Furthermore she appeared on The Jonathan Ross Show, where an exclusive clip of her music video was teased. On 16 June 2024, she performed the song at Capital FM's Summertime Ball. On 7 December 2024, she performed the track at the Capital FM's Jingle Bell Ball.

== Music video ==
The music video was first teased after Perrie guest appearance on The Jonathan Ross Show, where an exclusive clip of her music video was aired on 13 April 2024. The official music video of the song was released on 19 April 2024. It was filmed in Cape Town, South Africa by British director Jake Nava.

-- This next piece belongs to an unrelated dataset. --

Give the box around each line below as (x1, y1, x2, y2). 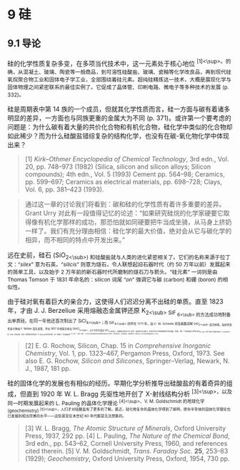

== Commercial performance ==
"Forget About Us" debuted at number one on the Official Charts Company Trending Charts. It topped the UK Singles Downloads Chart, and peaked at number two on the UK Singles Sales Chart. The single debuted at number ten on the UK Singles Chart, and also entered the top thirty of the Irish Singles Chart.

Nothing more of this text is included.